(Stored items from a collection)

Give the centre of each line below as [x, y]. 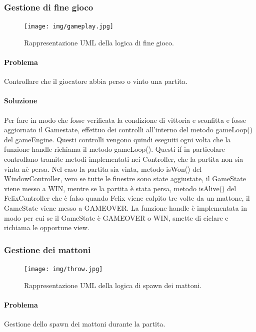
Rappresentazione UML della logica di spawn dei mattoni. [113, 285]
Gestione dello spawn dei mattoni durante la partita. [85, 324]
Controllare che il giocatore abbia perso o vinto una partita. [96, 81]
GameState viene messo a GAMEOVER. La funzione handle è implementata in [126, 208]
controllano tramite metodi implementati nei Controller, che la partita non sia [124, 159]
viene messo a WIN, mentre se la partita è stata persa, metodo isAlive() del [120, 188]
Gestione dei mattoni [47, 249]
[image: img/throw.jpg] [63, 269]
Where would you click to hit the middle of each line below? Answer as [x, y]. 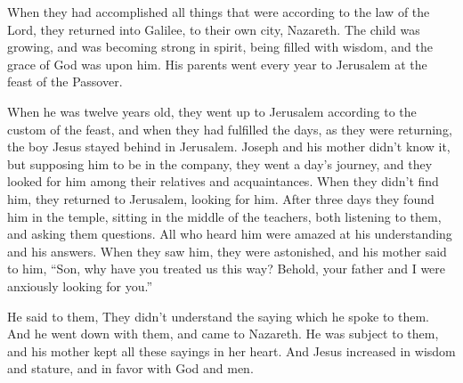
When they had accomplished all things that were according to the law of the [219, 12]
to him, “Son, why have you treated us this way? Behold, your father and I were [227, 269]
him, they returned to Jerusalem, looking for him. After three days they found [221, 198]
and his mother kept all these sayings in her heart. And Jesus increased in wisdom [231, 350]
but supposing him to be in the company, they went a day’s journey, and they [220, 163]
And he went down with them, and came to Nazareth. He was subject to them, [223, 334]
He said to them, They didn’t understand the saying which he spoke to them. [219, 316]
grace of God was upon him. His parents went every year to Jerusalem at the [217, 64]
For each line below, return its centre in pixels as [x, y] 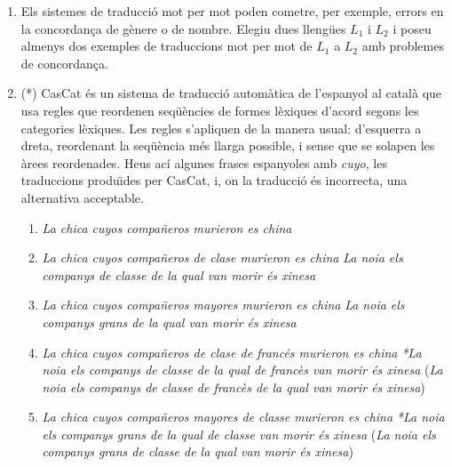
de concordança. [64, 63]
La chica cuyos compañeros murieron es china [167, 227]
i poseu [412, 28]
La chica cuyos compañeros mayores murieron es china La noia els [223, 305]
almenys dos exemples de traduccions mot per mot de [167, 46]
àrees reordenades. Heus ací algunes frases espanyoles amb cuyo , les [204, 162]
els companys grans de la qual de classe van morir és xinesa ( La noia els [239, 434]
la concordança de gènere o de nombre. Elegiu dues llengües [183, 28]
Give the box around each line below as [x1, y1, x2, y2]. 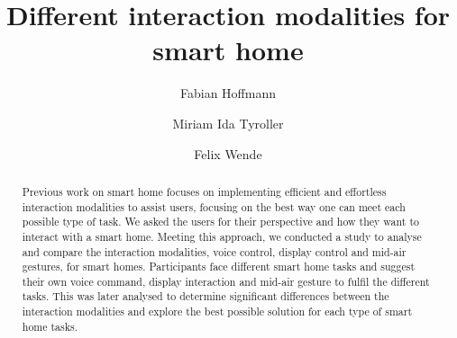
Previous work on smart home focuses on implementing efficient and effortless [22, 183, 387, 199]
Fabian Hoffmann [180, 84, 276, 102]
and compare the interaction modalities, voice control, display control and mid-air [22, 244, 407, 259]
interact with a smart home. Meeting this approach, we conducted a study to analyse [22, 228, 422, 244]
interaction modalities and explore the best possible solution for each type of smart [22, 304, 413, 319]
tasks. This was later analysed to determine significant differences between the [22, 289, 389, 304]
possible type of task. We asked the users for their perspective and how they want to [22, 214, 419, 229]
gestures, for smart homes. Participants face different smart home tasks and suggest [22, 259, 416, 274]

▶ [What to work on]:
Exclude all images and retype the data precisely.

▶ [Written reply]:
Give the centre of each line below as [x, y]. 
Rappresentazione UML della logica di spawn dei mattoni. [113, 285]
Gestione dello spawn dei mattoni durante la partita. [85, 324]
Controllare che il giocatore abbia perso o vinto una partita. [96, 81]
GameState viene messo a GAMEOVER. La funzione handle è implementata in [126, 208]
controllano tramite metodi implementati nei Controller, che la partita non sia [124, 159]
viene messo a WIN, mentre se la partita è stata persa, metodo isAlive() del [120, 188]
Gestione dei mattoni [47, 249]
[image: img/throw.jpg] [63, 269]
Where would you click to hit the middle of each line below? Answer as [x, y]. 
When they had accomplished all things that were according to the law of the [219, 12]
to him, “Son, why have you treated us this way? Behold, your father and I were [227, 269]
him, they returned to Jerusalem, looking for him. After three days they found [221, 198]
and his mother kept all these sayings in her heart. And Jesus increased in wisdom [231, 350]
but supposing him to be in the company, they went a day’s journey, and they [220, 163]
And he went down with them, and came to Nazareth. He was subject to them, [223, 334]
He said to them, They didn’t understand the saying which he spoke to them. [219, 316]
grace of God was upon him. His parents went every year to Jerusalem at the [217, 64]
For each line below, return its centre in pixels as [x, y] 
de concordança. [64, 63]
La chica cuyos compañeros murieron es china [167, 227]
i poseu [412, 28]
La chica cuyos compañeros mayores murieron es china La noia els [223, 305]
almenys dos exemples de traduccions mot per mot de [167, 46]
àrees reordenades. Heus ací algunes frases espanyoles amb cuyo , les [204, 162]
els companys grans de la qual de classe van morir és xinesa ( La noia els [239, 434]
la concordança de gènere o de nombre. Elegiu dues llengües [183, 28]
Give the box around each line below as [x1, y1, x2, y2]. 
Previous work on smart home focuses on implementing efficient and effortless [22, 183, 387, 199]
Fabian Hoffmann [180, 84, 276, 102]
and compare the interaction modalities, voice control, display control and mid-air [22, 244, 407, 259]
interact with a smart home. Meeting this approach, we conducted a study to analyse [22, 228, 422, 244]
interaction modalities and explore the best possible solution for each type of smart [22, 304, 413, 319]
tasks. This was later analysed to determine significant differences between the [22, 289, 389, 304]
possible type of task. We asked the users for their perspective and how they want to [22, 214, 419, 229]
gestures, for smart homes. Participants face different smart home tasks and suggest [22, 259, 416, 274]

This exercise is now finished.